In October 2010, Asami starred in Shinshaku: Yojōhan fusuma no shitabari (新釈　四畳半襖の下張り), a "new interpretation" (Shinshaku) of the 1973 pink film The World of Geisha based on the novel by Kafū Nagai. The film was directed by former AV actress Kyōko Aizome and also featured Kyoko Hayami who had appeared in the 2003 cult hit The Glamorous Life of Sachiko Hanai. The film was released as a DVD in January 2011. She also starred in two more pink films for Shintōhō Eiga directed by Kyōko Aizome, the June 2011 Abe Sada: Saigo no nanokakan (阿部定 ～最後の七日間～) in the role of Sada Abe, and the December 2012 Captive Market (奴隷市, Dorei ichi) based on a novel by Oniroku Dan.

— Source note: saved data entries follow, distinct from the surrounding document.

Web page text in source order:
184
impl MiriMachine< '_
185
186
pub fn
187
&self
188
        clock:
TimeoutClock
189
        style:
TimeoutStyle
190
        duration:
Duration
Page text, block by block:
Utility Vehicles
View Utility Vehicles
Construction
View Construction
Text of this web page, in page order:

Asami played the role of Oshichi in the mainstream erotic period drama Princess Sakura: Forbidden Pleasures (桜姫, Sakura Hime). The film, directed by Hajime Hashimoto and released in June 2013, was based on the kabuki play Sakura Hime Azuma Bunsho with a modern twist.

===Other activities===
In 2006, Asami was featured as a Cabaret Club hostess in the PlayStation 2 videogame Yakuza 2. She debuted as a singer with the J-pop CD, Resolution, in January 2008. The CD was packaged with a bonus DVD which includes images, a making-of video and a music video.

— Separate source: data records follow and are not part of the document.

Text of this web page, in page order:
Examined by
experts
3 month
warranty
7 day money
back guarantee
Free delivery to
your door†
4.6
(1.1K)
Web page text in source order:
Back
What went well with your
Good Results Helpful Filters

Between 2008 and 2013, Asami was a member of the Ebisu Muscats and in 2018 she returned as a PTA member for the newly reformed, second generation Muscats, along with Rio and Sola Aoi.

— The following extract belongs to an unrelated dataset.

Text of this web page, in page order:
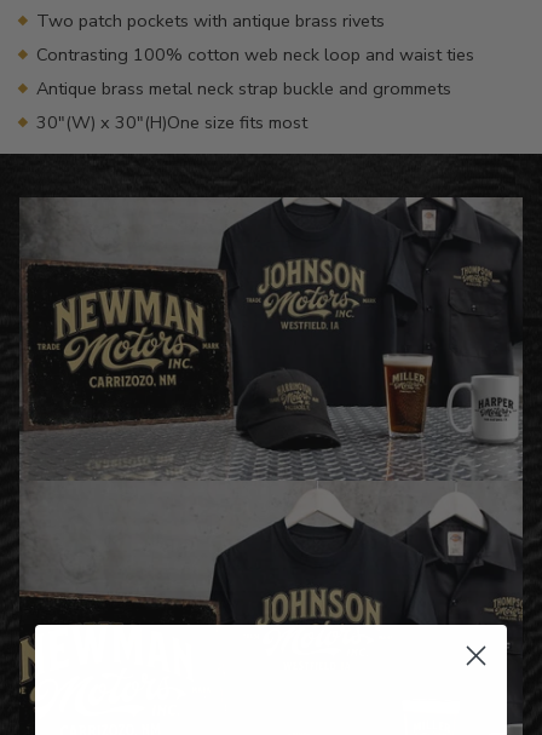
Two patch pockets with antique brass rivets
Contrasting 100% cotton web neck loop and waist ties
Antique brass metal neck strap buckle and grommets
30"(W) x 30"(H)One size fits most

She has also been active in advertising making promotional videos for the adult website Tospo.jp with the QR Code for their site covering her breasts. She also appears on a T-shirt marketed in a collaboration between Cex Work, a new company started up by photographer Yasumasa Yonehara and the apparel label The Mask. The T-shirt, released in October 2007, featured a semi-nude photo of Asami taken by Yonehara.

==Personal life==
Asami used to work at a club in Roppongi, but later realised that she did not like working as a club hostess. She had her first sexual experience during junior high (chūgakkō), and had had five boyfriends by the time she was 18 years old. After being discharged from hospital due to cancer, she said she "didn't want to face reality and just wanted to disappear", she also became closer to her 75-year old grandmother at this point. Besides suffering from cancer, she also suffered from rheumatism.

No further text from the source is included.